- Born: April 5, 1962
- Occupation: Pastor

= Jim Burgen =

American priest

Jim Burgen is the senior pastor at Flatirons Community Church, a non-denominational evangelical church in Lafayette, Colorado.

Jim is a graduate of Milligan College, and he is a youth ministry veteran.
He was road pastor to Christian bands Audio Adrenaline and the O.C. Supertones, and then Youth Minister at Southern Acres Christian Church, he then became director of student ministries at Southeast Christian Church in Louisville, Kentucky.
He next became associate pastor at Southland Christian Church, Lexington, Kentucky before coming to Flatirons.

He says Flatirons identifies with all people, whoever they are and whatever problems they have, and offers an unconditionally loving and safe place.
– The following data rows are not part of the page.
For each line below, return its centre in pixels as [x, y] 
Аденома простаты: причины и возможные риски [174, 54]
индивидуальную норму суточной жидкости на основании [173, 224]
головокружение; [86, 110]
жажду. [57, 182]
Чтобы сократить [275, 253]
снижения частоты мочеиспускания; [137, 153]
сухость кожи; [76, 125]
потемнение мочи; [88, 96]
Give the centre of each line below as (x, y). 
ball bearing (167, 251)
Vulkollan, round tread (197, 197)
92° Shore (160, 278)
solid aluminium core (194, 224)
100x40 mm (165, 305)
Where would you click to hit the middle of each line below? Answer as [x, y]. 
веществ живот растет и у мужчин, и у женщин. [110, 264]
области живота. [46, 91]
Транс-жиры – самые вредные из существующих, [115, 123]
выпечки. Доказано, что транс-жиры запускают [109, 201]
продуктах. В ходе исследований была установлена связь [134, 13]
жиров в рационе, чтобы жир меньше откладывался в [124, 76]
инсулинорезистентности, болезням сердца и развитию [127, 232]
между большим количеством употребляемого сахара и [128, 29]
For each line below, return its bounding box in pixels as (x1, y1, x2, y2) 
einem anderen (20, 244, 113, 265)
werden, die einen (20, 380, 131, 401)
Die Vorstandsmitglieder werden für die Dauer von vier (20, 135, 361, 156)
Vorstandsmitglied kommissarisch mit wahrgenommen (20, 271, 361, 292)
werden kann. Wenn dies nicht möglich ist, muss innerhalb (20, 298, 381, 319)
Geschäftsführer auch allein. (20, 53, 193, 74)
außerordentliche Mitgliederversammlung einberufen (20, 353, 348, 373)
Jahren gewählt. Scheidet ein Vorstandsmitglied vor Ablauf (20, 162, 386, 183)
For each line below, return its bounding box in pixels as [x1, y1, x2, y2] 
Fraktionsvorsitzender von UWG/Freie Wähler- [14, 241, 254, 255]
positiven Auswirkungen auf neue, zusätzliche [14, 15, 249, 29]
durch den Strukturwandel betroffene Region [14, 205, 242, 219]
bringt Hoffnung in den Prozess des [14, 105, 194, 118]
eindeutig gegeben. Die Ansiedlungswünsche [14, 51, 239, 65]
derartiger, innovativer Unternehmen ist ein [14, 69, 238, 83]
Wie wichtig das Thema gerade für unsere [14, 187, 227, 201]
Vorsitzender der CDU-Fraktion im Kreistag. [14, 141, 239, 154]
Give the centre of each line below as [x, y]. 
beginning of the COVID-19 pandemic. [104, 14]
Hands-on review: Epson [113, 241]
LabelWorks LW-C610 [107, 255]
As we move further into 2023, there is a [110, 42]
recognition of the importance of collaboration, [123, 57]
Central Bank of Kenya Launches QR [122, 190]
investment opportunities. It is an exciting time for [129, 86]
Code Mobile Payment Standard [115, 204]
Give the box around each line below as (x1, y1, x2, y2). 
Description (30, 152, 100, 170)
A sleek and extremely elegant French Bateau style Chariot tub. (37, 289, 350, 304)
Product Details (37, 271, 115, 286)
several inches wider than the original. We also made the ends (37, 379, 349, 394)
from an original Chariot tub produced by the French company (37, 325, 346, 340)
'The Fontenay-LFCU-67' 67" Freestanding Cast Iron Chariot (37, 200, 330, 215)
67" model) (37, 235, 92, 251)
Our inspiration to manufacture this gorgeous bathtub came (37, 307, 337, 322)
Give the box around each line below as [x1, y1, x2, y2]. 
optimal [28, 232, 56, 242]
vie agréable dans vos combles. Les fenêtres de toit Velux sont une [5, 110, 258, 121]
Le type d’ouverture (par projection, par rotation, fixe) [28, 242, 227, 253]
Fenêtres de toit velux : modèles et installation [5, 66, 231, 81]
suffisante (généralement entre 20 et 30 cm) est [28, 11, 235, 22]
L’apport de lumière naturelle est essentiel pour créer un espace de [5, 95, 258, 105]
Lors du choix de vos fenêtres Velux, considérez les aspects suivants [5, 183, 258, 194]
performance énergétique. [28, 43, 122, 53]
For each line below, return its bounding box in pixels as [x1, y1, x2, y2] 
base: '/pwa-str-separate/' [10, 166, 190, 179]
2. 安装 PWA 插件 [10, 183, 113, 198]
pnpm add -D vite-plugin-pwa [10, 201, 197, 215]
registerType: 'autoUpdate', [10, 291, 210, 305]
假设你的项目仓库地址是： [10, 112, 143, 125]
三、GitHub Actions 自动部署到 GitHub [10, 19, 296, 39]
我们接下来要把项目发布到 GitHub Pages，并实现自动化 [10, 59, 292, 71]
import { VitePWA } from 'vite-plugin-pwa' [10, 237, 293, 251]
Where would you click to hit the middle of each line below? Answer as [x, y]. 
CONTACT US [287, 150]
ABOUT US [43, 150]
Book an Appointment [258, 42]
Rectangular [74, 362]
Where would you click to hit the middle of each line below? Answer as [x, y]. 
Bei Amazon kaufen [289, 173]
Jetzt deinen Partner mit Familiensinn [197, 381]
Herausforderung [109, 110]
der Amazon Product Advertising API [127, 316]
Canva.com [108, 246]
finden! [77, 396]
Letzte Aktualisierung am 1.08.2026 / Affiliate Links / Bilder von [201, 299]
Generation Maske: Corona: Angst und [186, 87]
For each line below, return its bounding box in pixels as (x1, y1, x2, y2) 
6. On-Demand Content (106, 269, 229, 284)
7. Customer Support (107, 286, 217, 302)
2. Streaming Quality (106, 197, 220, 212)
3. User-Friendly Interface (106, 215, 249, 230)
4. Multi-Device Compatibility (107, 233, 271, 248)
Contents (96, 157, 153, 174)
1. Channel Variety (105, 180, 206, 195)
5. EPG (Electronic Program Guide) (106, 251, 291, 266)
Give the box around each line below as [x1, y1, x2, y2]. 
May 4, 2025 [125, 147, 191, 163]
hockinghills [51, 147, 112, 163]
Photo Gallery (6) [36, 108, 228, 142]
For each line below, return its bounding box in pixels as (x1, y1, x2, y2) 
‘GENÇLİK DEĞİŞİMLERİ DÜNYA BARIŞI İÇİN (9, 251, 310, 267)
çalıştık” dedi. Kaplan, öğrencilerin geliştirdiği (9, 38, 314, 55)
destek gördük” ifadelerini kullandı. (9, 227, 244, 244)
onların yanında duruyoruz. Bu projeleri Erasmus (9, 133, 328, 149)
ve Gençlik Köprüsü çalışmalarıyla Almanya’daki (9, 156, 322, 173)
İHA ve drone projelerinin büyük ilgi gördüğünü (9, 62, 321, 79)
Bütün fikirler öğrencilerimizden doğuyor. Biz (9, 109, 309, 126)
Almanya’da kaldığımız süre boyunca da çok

A favorite phrase when discussing problems is "Me Too".

==Bibliography==
- Jim Burgen (2014). "No More Dragons:Get Free from Broken Dreams, Lost Hope, Bad Religion, and Other Monsters"
- Jim Burgen, Scott Nickell (2011). "Grow a Pair"
- Jim Burgen, Scott Nickell (2011). "PB&J: Key Ingredients for a Better Marriage"
- Jim Burgen, Scott Nickell (2011). "All My Life"
- Jim Burgen (2001). "What's the Big Deal about My Parents?"
- Jim Burgen (1999). "What's the Big Deal About Sex: Loving God's Way"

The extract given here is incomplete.